Start of THE DATA

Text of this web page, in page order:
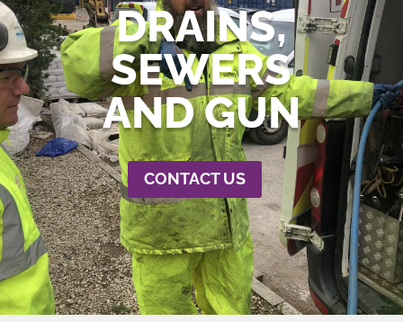
DRAINS,
SEWERS
AND GUN
CONTACT US
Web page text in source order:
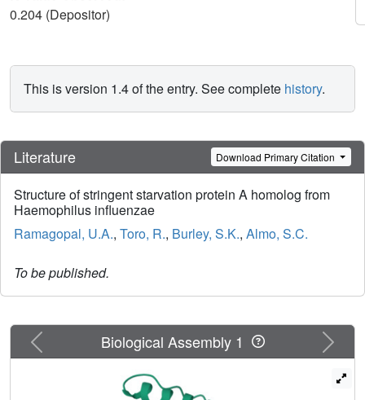
0.204 (Depositor)
This is version 1.4 of the entry. See complete history.
Literature Download Primary Citation
Structure of stringent starvation protein A homolog from
Haemophilus influenzae
Ramagopal, U.A., Toro, R., Burley, S.K., Almo, S.C.
To be published.
Previous Next
Biological Assembly 1
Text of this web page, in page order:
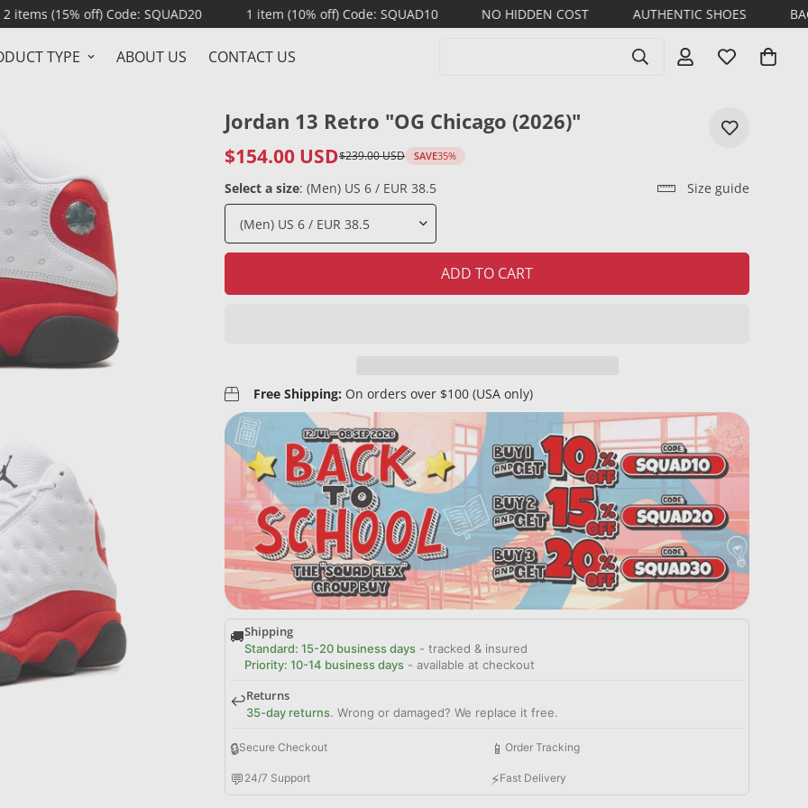
Code: SQUAD20 1 item (10% off) Code: SQUAD10 NO HIDDEN COST AUTHENTIC SHOES BACK TO
TYPE ABOUT US CONTACT US
Jordan 13 Retro "OG Chicago (2026)"
Sale
$154.00 USD
Regular
$239.00 USD SAVE35%
Select a size: (Men) US 6 / EUR 38.5 Size guide
ADD TO CART
Free Shipping: On orders over $100 (USA only)
🚚Shipping
Standard: 15-20 business days - tracked & insured
Priority: 10-14 business days - available at checkout
↩️Returns
35-day returns. Wrong or damaged? We replace it free.
🔒Secure Checkout 📱 Order Tracking
💬 24/7 Support ⚡Fast Delivery
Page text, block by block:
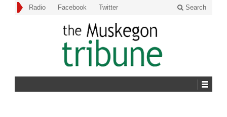
Radio Facebook Twitter Search
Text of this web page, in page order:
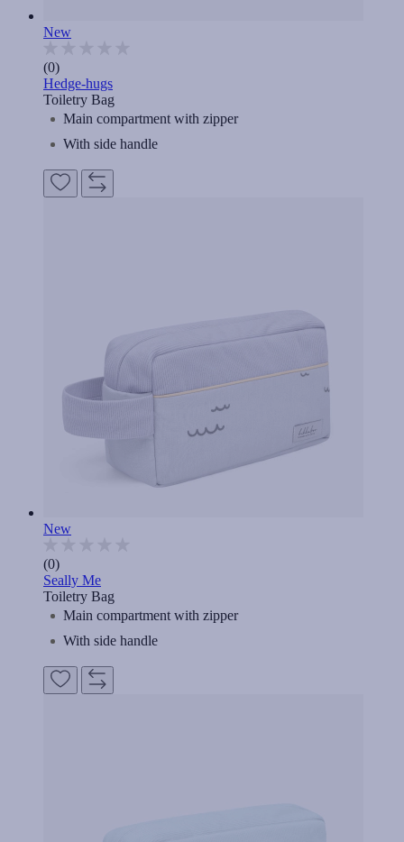
New
(0)
Hedge-hugs
Toiletry Bag
Main compartment with zipper
With side handle
New
(0)
Seally Me
Toiletry Bag
Main compartment with zipper
With side handle
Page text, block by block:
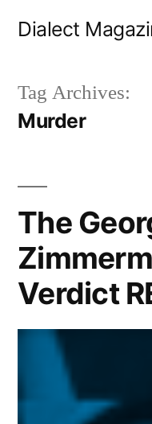
Dialect
Tag Archives:
Murder
The
Verdict
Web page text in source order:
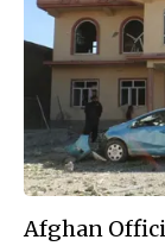
Afghan
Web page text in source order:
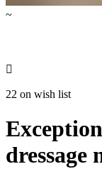
~

22 on wish list
dressage

End of THE DATA

AIM OF THE EXERCISE: Repeat the entries verbatim; no pictures.

REPLY:
Text of this web page, in page order:
DRAINS,
SEWERS
AND GUN
CONTACT US
Web page text in source order:
0.204 (Depositor)
This is version 1.4 of the entry. See complete history.
Literature Download Primary Citation
Structure of stringent starvation protein A homolog from
Haemophilus influenzae
Ramagopal, U.A., Toro, R., Burley, S.K., Almo, S.C.
To be published.
Previous Next
Biological Assembly 1
Text of this web page, in page order:
Code: SQUAD20 1 item (10% off) Code: SQUAD10 NO HIDDEN COST AUTHENTIC SHOES BACK TO
TYPE ABOUT US CONTACT US
Jordan 13 Retro "OG Chicago (2026)"
Sale
$154.00 USD
Regular
$239.00 USD SAVE35%
Select a size: (Men) US 6 / EUR 38.5 Size guide
ADD TO CART
Free Shipping: On orders over $100 (USA only)
🚚Shipping
Standard: 15-20 business days - tracked & insured
Priority: 10-14 business days - available at checkout
↩️Returns
35-day returns. Wrong or damaged? We replace it free.
🔒Secure Checkout 📱 Order Tracking
💬 24/7 Support ⚡Fast Delivery
Page text, block by block:
Radio Facebook Twitter Search
Text of this web page, in page order:
New
(0)
Hedge-hugs
Toiletry Bag
Main compartment with zipper
With side handle
New
(0)
Seally Me
Toiletry Bag
Main compartment with zipper
With side handle
Page text, block by block:
Dialect
Tag Archives:
Murder
The
Verdict
Web page text in source order:
Afghan
Web page text in source order:
~

22 on wish list
dressage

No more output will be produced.